[Stored dataset items]

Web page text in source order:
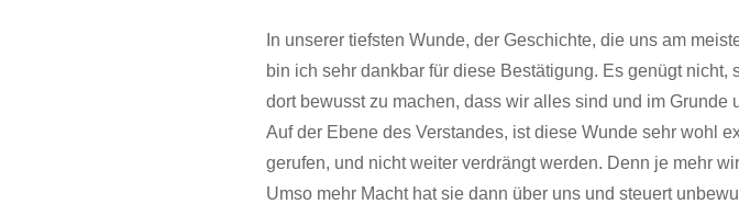
In unserer tiefsten Wunde, der Geschichte, die uns am
bin ich sehr dankbar für diese Bestätigung. Es genügt
dort bewusst zu machen, dass wir alles sind und im
Auf der Ebene des Verstandes, ist diese Wunde sehr wohl
gerufen, und nicht weiter verdrängt werden. Denn je mehr
Umso mehr Macht hat sie dann über uns und steuert
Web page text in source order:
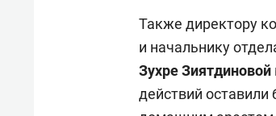
Также директору
и начальнику
Зухре Зиятдиновой
действий
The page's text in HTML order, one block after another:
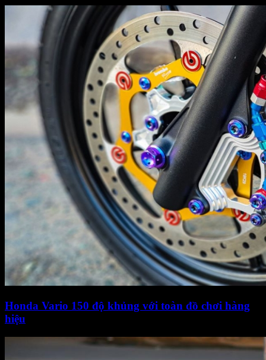
Honda Vario 150 độ khủng với toàn đồ chơi hàng
hiệu
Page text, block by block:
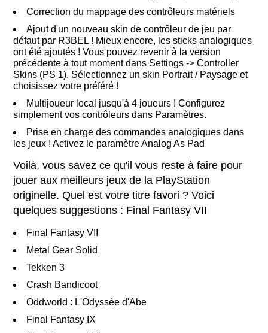
Correction du mappage des contrôleurs matériels
Ajout d'un nouveau skin de contrôleur de jeu par
défaut par R3BEL ! Mieux encore, les sticks analogiques
ont été ajoutés ! Vous pouvez revenir à la version
précédente à tout moment dans Settings -> Controller
Skins (PS 1). Sélectionnez un skin Portrait / Paysage et
choisissez votre préféré !
Multijoueur local jusqu'à 4 joueurs ! Configurez
simplement vos contrôleurs dans Paramètres.
Prise en charge des commandes analogiques dans
les jeux ! Activez le paramètre Analog As Pad
Voilà, vous savez ce qu'il vous reste à faire pour
jouer aux meilleurs jeux de la PlayStation
originelle. Quel est votre titre favori ? Voici
quelques suggestions : Final Fantasy VII
Final Fantasy VII
Metal Gear Solid
Tekken 3
Crash Bandicoot
Oddworld : L'Odyssée d'Abe
Final Fantasy IX
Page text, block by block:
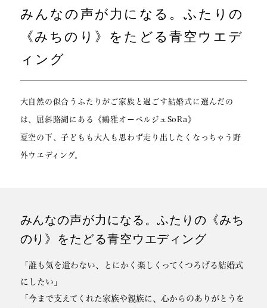
みんなの声が力になる。ふたりの
《みちのり》をたどる青空ウエデ
ィング
大自然の似合うふたりがご家族と過ごす結婚式に選んだの
は、屈斜路湖にある《鶴雅オーベルジュSoRa》
夏空の下、子どもも大人も思わず走り出したくなっちゃう野
外ウエディング。
みんなの声が力になる。ふたりの《みち
のり》をたどる青空ウエディング
「誰も気を遣わない、とにかく楽しくってくつろげる結婚式
にしたい」
「今まで支えてくれた家族や親族に、心からのありがとうを
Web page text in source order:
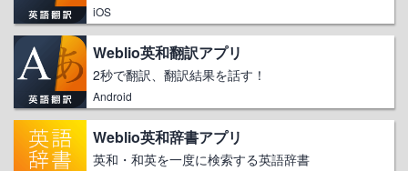
iOS
Weblio英和翻訳アプリ
2秒で翻訳、翻訳結果を話す！
Android
Weblio英和辞書アプリ
英和・和英を一度に検索する英語辞書
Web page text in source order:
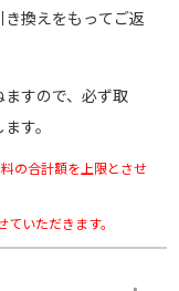
換えをもってご返
すので、必ず取
す。
の合計額を上限とさせ
いただきます。
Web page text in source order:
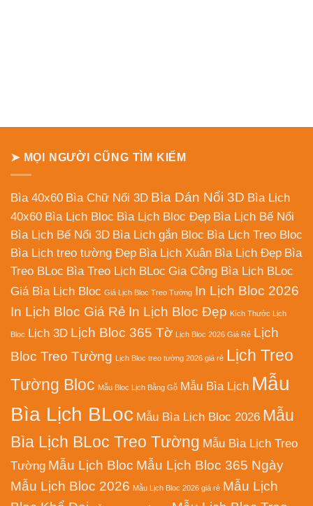
➤ MỌI NGƯỜI CŨNG TÌM KIẾM
Bìa 40x60 Bìa Chữ Nổi 3D Bìa Dán Nổi 3D Bìa Lịch
40x60 Bìa Lịch Bloc Bìa Lịch Bloc Đẹp Bìa Lịch Bế Nổi
Bìa Lịch Bế Nổi 3D Bìa Lịch gắn Bloc Bìa Lịch Treo Bloc
Bìa Lịch treo tường Đẹp Bìa Lịch Xuân Bìa Lịch Đẹp Bìa
Treo BLoc Bìa Treo Lịch BLoc Gia Công Bìa Lịch BLoc
Giá Bìa Lịch Bloc Giá Lịch Bloc Treo Tường In Lịch Bloc 2026
In Lịch Bloc Giá Rẻ In Lịch Bloc Đẹp Kích Thước Lịch
Bloc Lịch 3D Lịch Bloc 365 Tờ Lịch Bloc 2026 Giá Rẻ Lịch
Bloc Treo Tường Lịch Bloc treo tường 2026 giá rẻ Lịch Treo
Tường Bloc Mẫu Bloc Lịch Bằng Gỗ Mẫu Bìa Lịch Mẫu
Bìa Lịch BLoc Mẫu Bìa Lịch Bloc 2026 Mẫu
Bìa Lịch BLoc Treo Tường Mẫu Bìa Lịch Treo
Tường Mẫu Lịch Bloc Mẫu Lịch Bloc 365 Ngày
Mẫu Lịch Bloc 2026 Mẫu Lịch Bloc 2026 giá rẻ Mẫu Lịch
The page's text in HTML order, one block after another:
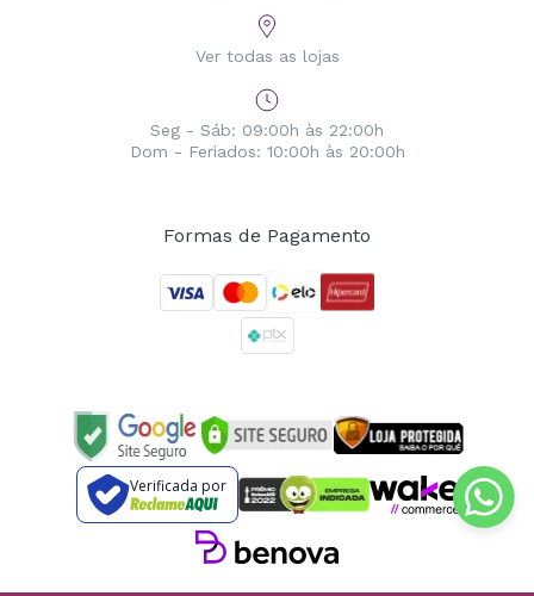
Ver todas as lojas
Seg - Sáb: 09:00h às 22:00h
Dom - Feriados: 10:00h às 20:00h
Formas de Pagamento
Verificada por
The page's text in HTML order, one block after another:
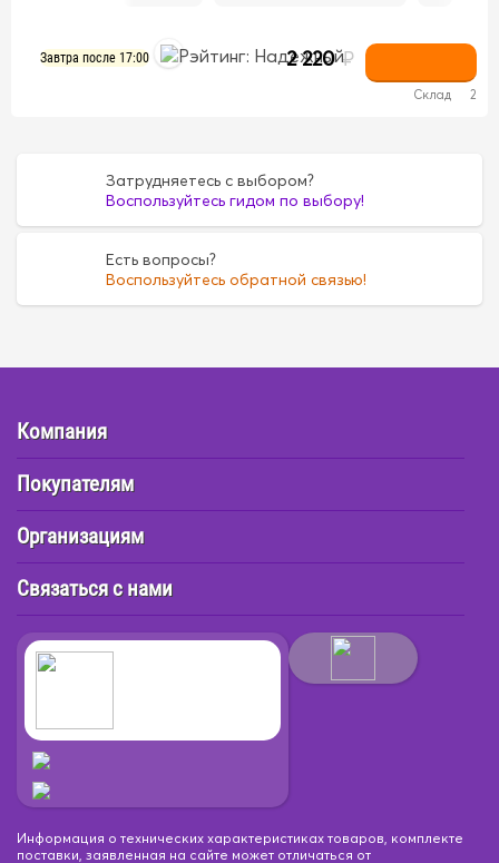
Завтра после 17:00 2 220 ₽
Склад 2
Затрудняетесь с выбором?
Воспользуйтесь гидом по выбору!
Есть вопросы?
Воспользуйтесь обратной связью!
Компания
Покупателям
Организациям
Связаться с нами
Информация о технических характеристиках товаров, комплекте
поставки, заявленная на сайте может отличаться от
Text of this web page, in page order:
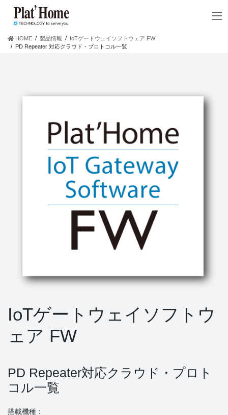
HOME 製品情報
IoTゲートウェイソフトウェア FW
PD Repeater 対応クラウド・プロトコル一覧
IoTゲートウェイソフトウ
ェア FW
PD Repeater対応クラウド・プロト
コル一覧
搭載機種：
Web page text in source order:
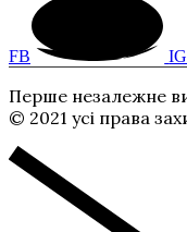
FB IG
Перше незалежне
© 2021 усі права

**DESCRIPTION OF THE TASK:** Copy every line of the data above in which the string "contrôleurs" appears.

**COMPLETED EXERCISE:**
Correction du mappage des contrôleurs matériels
simplement vos contrôleurs dans Paramètres.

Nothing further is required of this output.